Pomni wcześniejszych niepowodzeń piłkarze ze Szczecina nie ruszyli do frontalnego ataku, a oddali piłkę Gwardii, zmuszając ją do ataku pozycyjnego. W tym podopieczni Tadeusza Żakiety radzą sobie słabo, czego sobotni mecz był kolejnym potwierdzeniem. W Gwardii brakowało środka pola, słabo wyglądały też skrzydła. Próby rozegrania akcji ofensywnych w najlepszym wypadku kończyły się wywalczeniem stałych fragmentów. Te zwykle były silną bronią Gwardii. Tym razem jednak i ona zawodziła.

Groźniej wyglądały akcje gości. Już w 14. min groźnie obok bramki uderzył Iker Vallejo. Kluczowe dla losów spotkania były minuty 24. i 25. Za dwie proste straty gospodarze zapłacili stratą dwóch goli. Po pierwszej goście rozegrali akcję prawą stroną. Adrian Hartleb odbił strzał Vallejo, ale dobitka Marcela Wędrychowskiego była skuteczna. Tuż po wznowieniu gry ze środka, piłkę przejęli Portowcy i tym razem rozegrali akcję na lewej stronie. Vallejo znalazł się przed Hartlebem i nie zmarnował takiej okazji.

Po stracie dwóch goli Gwardziści nie potrafili się podnieść. W dodatku tuż przed zejściem do szatni stracili trzeciego, gdy Oskar Kalenik dobił do pustej bramki strzał Dawida Błanika.

Po zmianie stron goście cofnęli się, broniąc korzystnego dla siebie wyniku. Gwardia przeważała, ale nadal nie była w stanie zagrozić bramce Pogoni. Jej akcje były zbyt czytelne. Groźniej wyglądały kontry Portowców. M.in. w 57. min Hartleb z najwyższym trudem odbił na róg bombę Jakuba Kuzko.

Dopiero w 87. min po faulu na Krystianie Przyborowskim, z karnego trafił Dominik Drzewiecki, kończąc serię 6. spotkań bez gola. Było to jednak tylko trafienie honorowe.

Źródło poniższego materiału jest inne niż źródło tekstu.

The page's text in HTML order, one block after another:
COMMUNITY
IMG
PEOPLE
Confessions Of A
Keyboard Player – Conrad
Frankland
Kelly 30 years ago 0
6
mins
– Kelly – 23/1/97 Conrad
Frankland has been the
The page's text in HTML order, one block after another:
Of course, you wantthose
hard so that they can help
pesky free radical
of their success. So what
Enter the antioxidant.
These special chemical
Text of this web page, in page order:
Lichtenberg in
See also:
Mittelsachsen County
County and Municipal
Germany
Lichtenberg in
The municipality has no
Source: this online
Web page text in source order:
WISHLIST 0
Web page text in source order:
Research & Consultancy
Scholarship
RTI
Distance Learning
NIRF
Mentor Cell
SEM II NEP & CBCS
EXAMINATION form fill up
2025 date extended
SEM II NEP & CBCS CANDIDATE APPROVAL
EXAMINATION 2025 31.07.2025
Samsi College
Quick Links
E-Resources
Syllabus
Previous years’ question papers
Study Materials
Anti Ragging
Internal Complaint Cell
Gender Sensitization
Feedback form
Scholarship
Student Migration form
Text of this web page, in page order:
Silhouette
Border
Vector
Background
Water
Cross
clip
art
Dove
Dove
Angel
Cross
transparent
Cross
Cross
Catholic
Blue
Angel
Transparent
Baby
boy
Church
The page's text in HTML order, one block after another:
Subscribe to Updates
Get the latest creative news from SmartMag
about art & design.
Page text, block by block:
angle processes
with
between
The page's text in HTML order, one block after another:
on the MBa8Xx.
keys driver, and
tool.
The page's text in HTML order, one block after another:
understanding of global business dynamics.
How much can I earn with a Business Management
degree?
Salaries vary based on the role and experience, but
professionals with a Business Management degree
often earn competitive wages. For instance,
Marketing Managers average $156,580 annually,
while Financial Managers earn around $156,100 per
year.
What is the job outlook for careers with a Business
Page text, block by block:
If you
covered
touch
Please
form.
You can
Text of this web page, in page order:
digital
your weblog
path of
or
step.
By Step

Gwardia Koszalin - Pogoń II Szczecin 1:3 (0:3) 0:1 Wędrychowski (24.), 0:2 Iker Guarrotxena Vallejo (25.), 0:3 Kalenik (43.), 1:3 Drzewiecki (87. karny).
Gwardia: Hartleb - Dondera, Wojciechowski, Stańczyk (46. Silski), Maciąg, Karbowiak, Majtyka (46. Przyborowski), Bednarski, Ginter (70. Gałach), Bułka (55. Szygenda), Drzewiecki.

POLECAMY:

Gk24.pl

Zachęcamy również do korzystania z prenumeraty cyfrowej Głosu Koszalińskiego

Dołącz do nas na Facebooku!

Publikujemy najciekawsze artykuły, wydarzenia i konkursy. Jesteśmy tam gdzie nasi czytelnicy!

Polub nas na Facebooku!

Kontakt z redakcją

Byłeś świadkiem ważnego zdarzenia? Widziałeś coś interesującego? Zrobiłeś ciekawe zdjęcie lub wideo?

Napisz do nas!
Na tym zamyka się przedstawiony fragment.